Practical4: Iris Predictions using a Fully-Connected Network
=========

Author:
Jake Dailey

**Purpose:** Train a fully-connected neural network to predict Iris classes using SGD

In [None]:
import tensorflow as tf
import pandas as pd
import numpy as np
import matplotlib.pyplot as plt
import csv
import os
import shutil
import time

In [None]:
filename = "iris.data.csv"

## Streaming in and splitting example/label pairs in to training, validation and test sets

In [None]:
def datasplitter(filename):
    train_rows = 0
    valid_rows = 0
    test_rows = 0
    
    if os.path.exists('iristrain'):
        shutil.rmtree('iristrain')
    os.makedirs('iristrain')
    
    
    if os.path.exists('irisvalid'):
        shutil.rmtree('irisvalid')
    os.makedirs('irisvalid')
    
    if os.path.exists('iristest'):
        shutil.rmtree('iristest')
    os.makedirs('iristest')

    with open(filename, 'r') as f:
        reader = csv.reader(f)
        for row in reader:
            if len(row)>0:
                filtered = (line.replace('\n', '') for line in row)
                filtered = (line.replace("\r", "") for line in filtered)
                filtered = (line.replace("'", "") for line in filtered)
                row = filtered

                group = np.random.multinomial(1,[.6,.2,.2])
                if np.argmax(group)==0:
                    with open('iristrain/iristrain{0}.csv'.format(train_rows), 'w+', newline = None) as trainfile:
                        trainwriter = csv.writer(trainfile, delimiter=',')
                        trainwriter.writerow(row)
                    train_rows += 1


                if np.argmax(group)==1:
                    with open('irisvalid/irisvalid{0}.csv'.format(valid_rows), 'w+', newline = None) as validfile:
                        validwriter = csv.writer(validfile, delimiter=',')
                        validwriter.writerow(row)
                    valid_rows += 1

                if np.argmax(group)==2:
                    with open('iristest/iristest{0}.csv'.format(test_rows), 'w+', newline = None) as testfile:
                        testwriter = csv.writer(testfile, delimiter=',')
                        testwriter.writerow(row)
                    test_rows += 1
                    
    return train_rows, valid_rows, test_rows

## Function to format inputs

#### Continuous valued predicators and one-hot encoded labels

In [None]:
def read_file_format(filename_queue, possible_labels):
    reader = tf.TextLineReader()
    _, value = reader.read(filename_queue)

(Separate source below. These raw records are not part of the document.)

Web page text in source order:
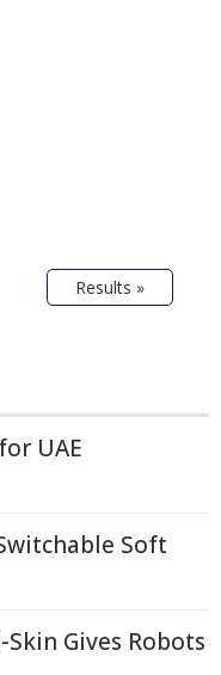
Results »
UAE
Soft
Skin Gives Robots
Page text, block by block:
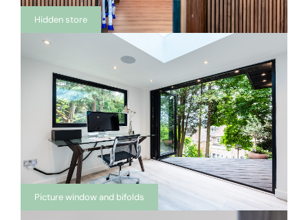
Hidden store
Picture window and bifolds
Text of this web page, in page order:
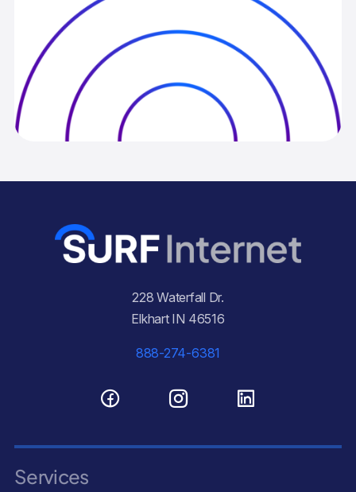
228 Waterfall Dr.
Elkhart IN 46516
888-274-6381
Services
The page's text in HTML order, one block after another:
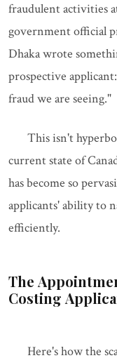
fraudulent activities
government official
Dhaka wrote
prospective
fraud we are seeing."
This isn't
current state of
has become so
applicants' ability to
efficiently.
The
Costing
Here's how the
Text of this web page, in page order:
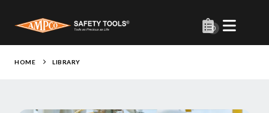
0
HOME LIBRARY
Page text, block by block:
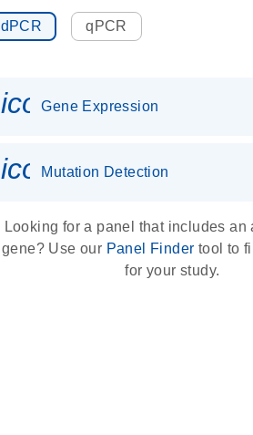
dPCR qPCR
Gene Expression
Mutation Detection
Looking for a panel that includes an
gene? Use our Panel Finder tool to
for your study.
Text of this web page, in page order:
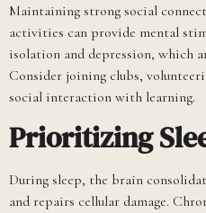
Maintaining strong social
activities can provide mental
isolation and depression, which
Consider joining clubs,
social interaction with learning.
Prioritizing
During sleep, the brain
and repairs cellular damage.
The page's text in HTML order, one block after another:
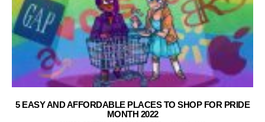
5 EASY AND AFFORDABLE PLACES TO SHOP FOR PRIDE
MONTH 2022
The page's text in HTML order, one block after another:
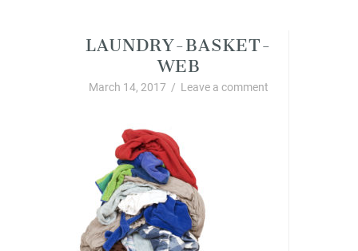
LAUNDRY-BASKET-
WEB
March 14, 2017 / Leave a comment
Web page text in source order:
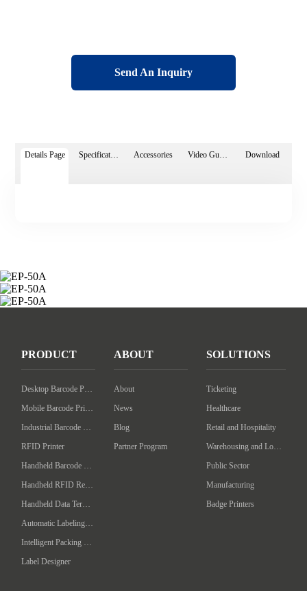
Send An Inquiry
Details Page Specifications Accessories Video Guide Download
PRODUCT
Desktop Barcode Printer
Mobile Barcode Printer
Industrial Barcode Printer
RFID Printer
Handheld Barcode Scanner
Handheld RFID Reader/Writer
Handheld Data Terminal
Automatic Labeling Machine
Intelligent Packing Machine
Label Designer
ABOUT
About
News
Blog
Partner Program
SOLUTIONS
Ticketing
Healthcare
Retail and Hospitality
Warehousing and Logistics
Public Sector
Manufacturing
Badge Printers
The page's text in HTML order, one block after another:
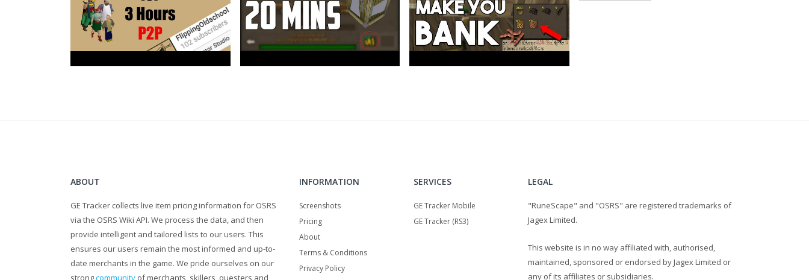
ABOUT
GE Tracker collects live item pricing information for OSRS
via the OSRS Wiki API. We process the data, and then
provide intelligent and tailored lists to our users. This
ensures our users remain the most informed and up-to-
date merchants in the game. We pride ourselves on our
strongcommunity of merchants, skillers, questers and
INFORMATION
Screenshots
Pricing
About
Terms & Conditions
Privacy Policy
SERVICES
GE Tracker Mobile
GE Tracker (RS3)
LEGAL
"RuneScape" and "OSRS" are registered trademarks of
Jagex Limited.
This website is in no way affiliated with, authorised,
maintained, sponsored or endorsed by Jagex Limited or
any of its affiliates or subsidiaries.
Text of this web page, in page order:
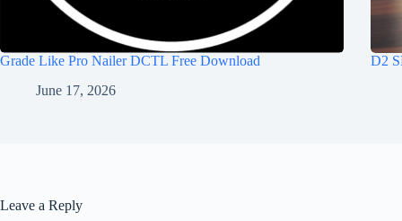
Grade Like Pro Nailer DCTL Free Download
June 17, 2026
D2
Leave a Reply
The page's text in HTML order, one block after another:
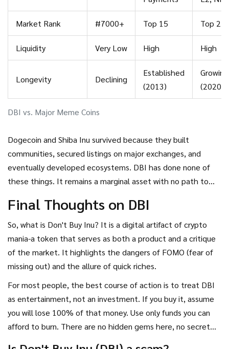
DBI vs. Major Meme Coins
Market Rank #7000+ Top 15 Top 25
Liquidity Very Low High High
Longevity Declining
Established
(2013)
Growing
(2020)
Dogecoin and Shiba Inu survived because they built
communities, secured listings on major exchanges, and
eventually developed ecosystems. DBI has done none of
these things. It remains a marginal asset with no path to
Final Thoughts on DBI
So, what is Don't Buy Inu? It is a digital artifact of crypto
mania-a token that serves as both a product and a critique
of the market. It highlights the dangers of FOMO (fear of
missing out) and the allure of quick riches.
For most people, the best course of action is to treat DBI
as entertainment, not an investment. If you buy it, assume
you will lose 100% of that money. Use only funds you can
afford to burn. There are no hidden gems here, no secret
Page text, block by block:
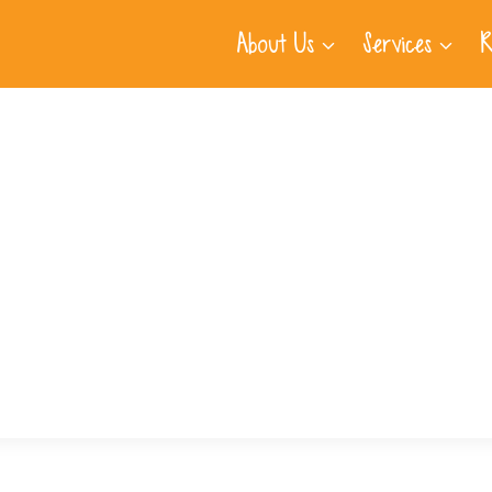
About Us Services
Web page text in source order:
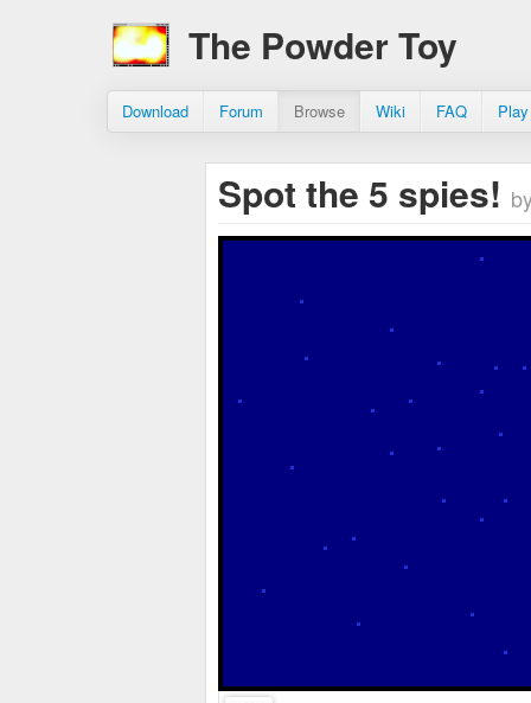
The Powder Toy
Download Forum Browse Wiki FAQ
Spot the 5 spies!
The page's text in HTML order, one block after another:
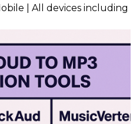
| All devices including
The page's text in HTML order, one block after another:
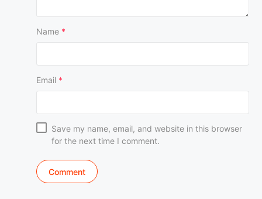
Name *
Email *
Save my name, email, and website in this browser
for the next time I comment.

    record_defaults = [tf.constant([],dtype=tf.float32), tf.constant([],dtype=tf.float32),
                       tf.constant([],dtype=tf.float32), tf.constant([],dtype=tf.float32),
                       tf.constant([],dtype=tf.float32), tf.constant([],dtype=tf.string)]
    col1, col2, col3, col4, col5, col6 = tf.decode_csv(value, record_defaults=record_defaults)
    
    example = tf.stack([col1, col2, col3, col4, col5])
    label = tf.one_hot(tf.where(tf.equal(possible_labels, col6))[0], depth = possible_labels.shape[0], on_value = 1, off_value = 0)
    label = label[0]
    return example, label

## Function to format, queue and read inputs in batches

In [None]:
def input_pipeline(filenames, possible_labels, batch_size = 3, num_epochs = None, evaluation = False):   
    filename_queue = tf.train.string_input_producer(
        train_set, num_epochs=num_epochs, shuffle=True)

    example, label = read_file_format(filename_queue, possible_labels)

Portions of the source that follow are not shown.